Original link :tecdat.cn/?p=4559

 

Due to the real-time requirements of e-commerce website data, data analysis is generally directly from the web page. Therefore, the method of using crawler is very important. As a data analysis software, R can directly conduct follow-up processing on the data crawled. With the characteristics of fast loading, R is a good tool for data crawled and analyzed on e-commerce websites.

The following takes an e-commerce platform as an example to share the process of using Rcurl to crawl the website data.

 

First you need to install the required packages in Rgui

Require ("RCurl") require("rjson") require(stringr) require(XML) # Url = "http://cn.shopbop.com/" doc = getURL(url) TXT = htmlParse(doc, asText = TRUE) print(TXT)Copy the code

 

Because the acquisition of commodity data in the web page needs to analyze the HTML source code structure, it can be directly viewed in the browser and then edited in R

 ​

 

In the source code it is easy to find the site navigation in the sub-site url

 

The nodes of the corresponding subsites can therefore be found using the xmlPath language

A < -getNodeset (TXT, path = "//a[@class = 'parent topnav-logged-in ']")#Copy the code

 

 

If the resulting Chinese characters are garbled, the encoding needs to be converted

b <- sapply(a,xmlValue)

c <- iconv(b,"utf-8","gbk")

c
Copy the code

Otherwise, you can get the attributes you want using the xmlGetAttr function

? D < -sapply (a,xmlGetAttr, "href")#Copy the code

 

?? Paste paste is used to link to the root directory of the web site

d1=paste(url,d[1],sep="" )
Copy the code

? The page number of the product display sub-page is also needed to obtain the information of the product display sub-page

? Each page shows 40 items for a total of 1200 items.

 

????? It is easy to understand the address rules of the product display page through the url.

 

# Therefore, it is possible to obtain all product information on each page through a simple loop to obtain the addresses of all web pages. ?????

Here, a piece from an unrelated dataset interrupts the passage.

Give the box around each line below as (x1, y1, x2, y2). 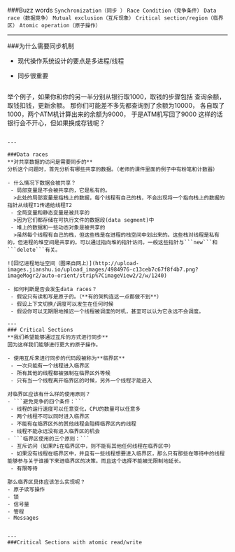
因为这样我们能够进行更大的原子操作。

A < -getNodeset (TXT, path = "//span[@class = 'page-number']")# D < -sapply (a,xmlGetAttr," data-number-link")# fetch subpage directory pagenum=strsplit(d,"=") maxPagenum =0; for(i in 1:length(pagenum)){ maxpagenum[i]= pagenum[[i]][3] } maxpagenum=max(as.numeric(maxpagenum)) #[1] 1200Copy the code

After obtaining all pages, it is easy to obtain information for all products by iterating through the XML keyword crawl for each page

# name information?

 

? Image information

? Price information

? Through text processing and output, it can be saved for subsequent data analysis.